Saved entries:
========================================================================

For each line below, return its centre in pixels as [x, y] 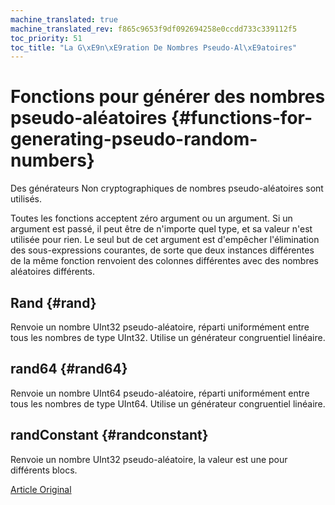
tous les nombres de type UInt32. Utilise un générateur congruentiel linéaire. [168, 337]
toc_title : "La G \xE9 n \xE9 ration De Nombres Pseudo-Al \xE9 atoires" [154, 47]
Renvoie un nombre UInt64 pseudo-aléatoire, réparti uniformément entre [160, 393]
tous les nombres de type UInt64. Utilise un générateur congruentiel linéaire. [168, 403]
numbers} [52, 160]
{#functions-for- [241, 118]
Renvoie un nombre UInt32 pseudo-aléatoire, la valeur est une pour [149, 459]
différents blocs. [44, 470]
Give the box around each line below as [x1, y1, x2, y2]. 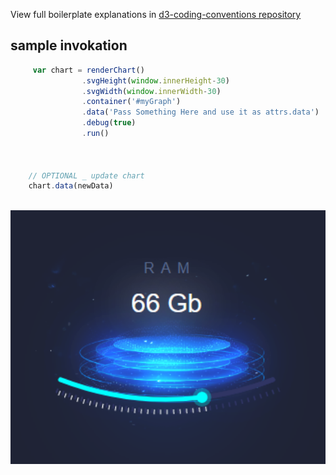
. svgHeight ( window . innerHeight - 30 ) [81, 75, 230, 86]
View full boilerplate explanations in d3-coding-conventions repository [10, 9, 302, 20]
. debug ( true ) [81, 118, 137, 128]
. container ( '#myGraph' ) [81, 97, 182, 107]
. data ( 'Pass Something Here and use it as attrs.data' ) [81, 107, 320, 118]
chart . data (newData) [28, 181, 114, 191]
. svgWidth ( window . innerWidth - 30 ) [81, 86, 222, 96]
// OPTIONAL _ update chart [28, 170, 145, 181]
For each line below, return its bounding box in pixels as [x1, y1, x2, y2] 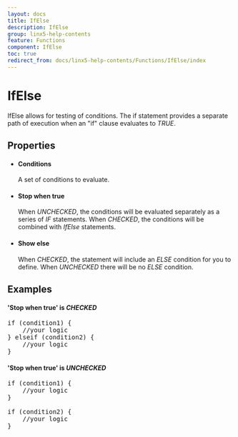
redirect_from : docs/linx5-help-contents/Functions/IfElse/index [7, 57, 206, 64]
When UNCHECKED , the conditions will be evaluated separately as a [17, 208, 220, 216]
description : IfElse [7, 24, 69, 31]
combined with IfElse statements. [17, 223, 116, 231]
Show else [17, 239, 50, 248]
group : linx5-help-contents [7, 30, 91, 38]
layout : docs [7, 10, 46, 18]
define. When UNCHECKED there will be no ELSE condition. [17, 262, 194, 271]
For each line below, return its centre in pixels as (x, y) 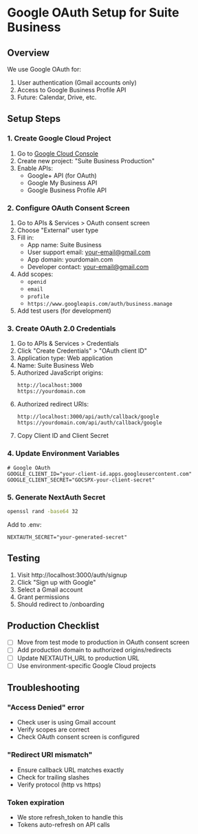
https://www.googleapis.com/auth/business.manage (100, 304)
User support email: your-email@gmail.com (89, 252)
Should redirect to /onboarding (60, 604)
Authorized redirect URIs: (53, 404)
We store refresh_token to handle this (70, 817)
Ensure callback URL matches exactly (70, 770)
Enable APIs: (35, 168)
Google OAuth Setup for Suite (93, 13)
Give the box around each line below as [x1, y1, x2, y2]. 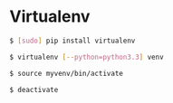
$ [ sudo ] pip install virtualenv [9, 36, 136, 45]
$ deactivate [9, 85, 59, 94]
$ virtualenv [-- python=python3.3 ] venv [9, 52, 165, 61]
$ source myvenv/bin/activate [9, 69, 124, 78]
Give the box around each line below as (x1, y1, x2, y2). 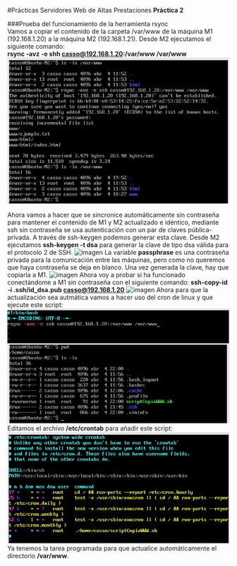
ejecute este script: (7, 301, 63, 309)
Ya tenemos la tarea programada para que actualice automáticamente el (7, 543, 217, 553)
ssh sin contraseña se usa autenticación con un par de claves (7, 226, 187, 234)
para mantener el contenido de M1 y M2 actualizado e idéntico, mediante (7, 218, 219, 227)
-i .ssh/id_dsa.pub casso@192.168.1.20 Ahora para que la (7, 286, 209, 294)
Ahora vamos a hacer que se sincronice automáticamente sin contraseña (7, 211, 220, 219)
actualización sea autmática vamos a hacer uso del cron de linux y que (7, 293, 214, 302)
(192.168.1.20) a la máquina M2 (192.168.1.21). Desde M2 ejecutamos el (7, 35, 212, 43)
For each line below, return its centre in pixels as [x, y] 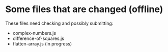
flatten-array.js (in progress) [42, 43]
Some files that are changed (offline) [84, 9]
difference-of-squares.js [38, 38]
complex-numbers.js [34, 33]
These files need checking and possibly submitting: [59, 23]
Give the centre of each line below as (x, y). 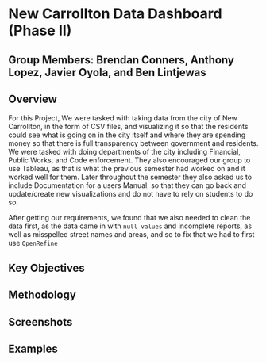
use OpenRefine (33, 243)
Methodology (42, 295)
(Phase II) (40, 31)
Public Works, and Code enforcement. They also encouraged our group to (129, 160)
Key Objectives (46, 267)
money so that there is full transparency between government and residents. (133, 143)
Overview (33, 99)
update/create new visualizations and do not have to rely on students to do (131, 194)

========================================================================

_Your objective_
Taking each record in turn, retype it exactly and drop any picture.

_Exercise result_
For each line below, return its centre in pixels as [x, y] 
tous les nombres de type UInt32. Utilise un générateur congruentiel linéaire. [168, 337]
toc_title : "La G \xE9 n \xE9 ration De Nombres Pseudo-Al \xE9 atoires" [154, 47]
Renvoie un nombre UInt64 pseudo-aléatoire, réparti uniformément entre [160, 393]
tous les nombres de type UInt64. Utilise un générateur congruentiel linéaire. [168, 403]
numbers} [52, 160]
{#functions-for- [241, 118]
Renvoie un nombre UInt32 pseudo-aléatoire, la valeur est une pour [149, 459]
différents blocs. [44, 470]
Give the box around each line below as [x1, y1, x2, y2]. 
. svgHeight ( window . innerHeight - 30 ) [81, 75, 230, 86]
View full boilerplate explanations in d3-coding-conventions repository [10, 9, 302, 20]
. debug ( true ) [81, 118, 137, 128]
. container ( '#myGraph' ) [81, 97, 182, 107]
. data ( 'Pass Something Here and use it as attrs.data' ) [81, 107, 320, 118]
chart . data (newData) [28, 181, 114, 191]
. svgWidth ( window . innerWidth - 30 ) [81, 86, 222, 96]
// OPTIONAL _ update chart [28, 170, 145, 181]
For each line below, return its bounding box in pixels as [x1, y1, x2, y2] 
redirect_from : docs/linx5-help-contents/Functions/IfElse/index [7, 57, 206, 64]
When UNCHECKED , the conditions will be evaluated separately as a [17, 208, 220, 216]
description : IfElse [7, 24, 69, 31]
combined with IfElse statements. [17, 223, 116, 231]
Show else [17, 239, 50, 248]
group : linx5-help-contents [7, 30, 91, 38]
layout : docs [7, 10, 46, 18]
define. When UNCHECKED there will be no ELSE condition. [17, 262, 194, 271]
For each line below, return its centre in pixels as (x, y) 
https://www.googleapis.com/auth/business.manage (100, 304)
User support email: your-email@gmail.com (89, 252)
Should redirect to /onboarding (60, 604)
Authorized redirect URIs: (53, 404)
We store refresh_token to handle this (70, 817)
Ensure callback URL matches exactly (70, 770)
Enable APIs: (35, 168)
Google OAuth Setup for Suite (93, 13)
Give the box around each line below as [x1, y1, x2, y2]. 
$ [ sudo ] pip install virtualenv [9, 36, 136, 45]
$ deactivate [9, 85, 59, 94]
$ virtualenv [-- python=python3.3 ] venv [9, 52, 165, 61]
$ source myvenv/bin/activate [9, 69, 124, 78]
Give the box around each line below as (x1, y1, x2, y2). 
ejecute este script: (7, 301, 63, 309)
Ya tenemos la tarea programada para que actualice automáticamente el (7, 543, 217, 553)
ssh sin contraseña se usa autenticación con un par de claves (7, 226, 187, 234)
para mantener el contenido de M1 y M2 actualizado e idéntico, mediante (7, 218, 219, 227)
-i .ssh/id_dsa.pub casso@192.168.1.20 Ahora para que la (7, 286, 209, 294)
Ahora vamos a hacer que se sincronice automáticamente sin contraseña (7, 211, 220, 219)
actualización sea autmática vamos a hacer uso del cron de linux y que (7, 293, 214, 302)
(192.168.1.20) a la máquina M2 (192.168.1.21). Desde M2 ejecutamos el (7, 35, 212, 43)
For each line below, return its centre in pixels as [x, y] 
flatten-array.js (in progress) [42, 43]
Some files that are changed (offline) [84, 9]
difference-of-squares.js [38, 38]
complex-numbers.js [34, 33]
These files need checking and possibly submitting: [59, 23]
Give the centre of each line below as (x, y). 
use OpenRefine (33, 243)
Methodology (42, 295)
(Phase II) (40, 31)
Public Works, and Code enforcement. They also encouraged our group to (129, 160)
Key Objectives (46, 267)
money so that there is full transparency between government and residents. (133, 143)
Overview (33, 99)
update/create new visualizations and do not have to rely on students to do (131, 194)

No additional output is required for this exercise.